Screen shot 2 of 2, of this disturbing podcast on SoundCloud, screen shot taken on 12 November 2018 (click for enlargement of image).




Again, so that you can hear it for yourself, here is that exchange:






Conclusion
Molyneux has stated that he wants the governments of Europe and the English-speaking countries to obstruct immigration from Central America and Africa based on people from these regions having political opinions different from his. And among the political opinions he has classified as anathema are support for the U.S. Democratic Party. And he has also stated that he recognizes that such immigration laws are enforced with potentially lethal force against anyone trying to cross the border without a visa, including nonviolent border-crossers.

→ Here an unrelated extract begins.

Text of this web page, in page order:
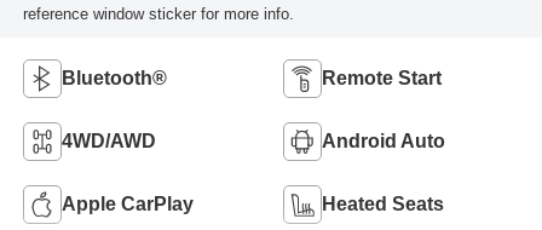
reference window sticker for more info.
Bluetooth® Remote Start
4WD/AWD Android Auto
Apple CarPlay Heated Seats

The logical conclusions to deduce is that, contrary to Molyneux’s parting words in his “Pittsburgh Massacre” video, he has indeed regularly recommended, for the past couple of years, the use of violence against people primarily for their having ideological and political opinions different from his own, regardless of their not having actually engaged in violence. For him, a prospect that an immigrant might one day [as a naturalized citizen] vote a specific way is justification enough for Molyneux to recommend force against that immigrant — force that Molyneux has admitted might escalate into lethal action. And in December of 2015, when one caller discussed the possibility of one day finding himself a witness to a shooting rampage — describing something similar to the shooting rampage at the Pittsburgh synagogue — Molyneux told that caller that he should not be concerned with saving the lives of potential shooting victims who were Democrats, as those Democrats disagree with Molyneux politically.

By his own definition of potentially lethal force, Stefan Molyneux has indeed publicly expressed approval for the use of potentially lethal force against people on account of their disagreeing with him on politics and religion.





This video is 9 minutes, 40 seconds long.



NOVEMBER 12, 2018 Corrections and Changes: Prior to 12 November 2018, I erroneously said in this post that the podcast in which Molyneux denied any sympathy for mass shooting victims who disagreed with his politics was from December 2016; the podcast was from December 2015. On 12 November 2018, I made that correction, and also added the information that that podcast is still available both on Molyneux’s official website and on SoundCloud, including the links and the pertinent screen shots. On this day, I also added the screen shot to indicate where the “Death of Terrorism” YouTube upload would have been on Molyneux’s YouTube page if that upload were not rendered unavailable for YouTube.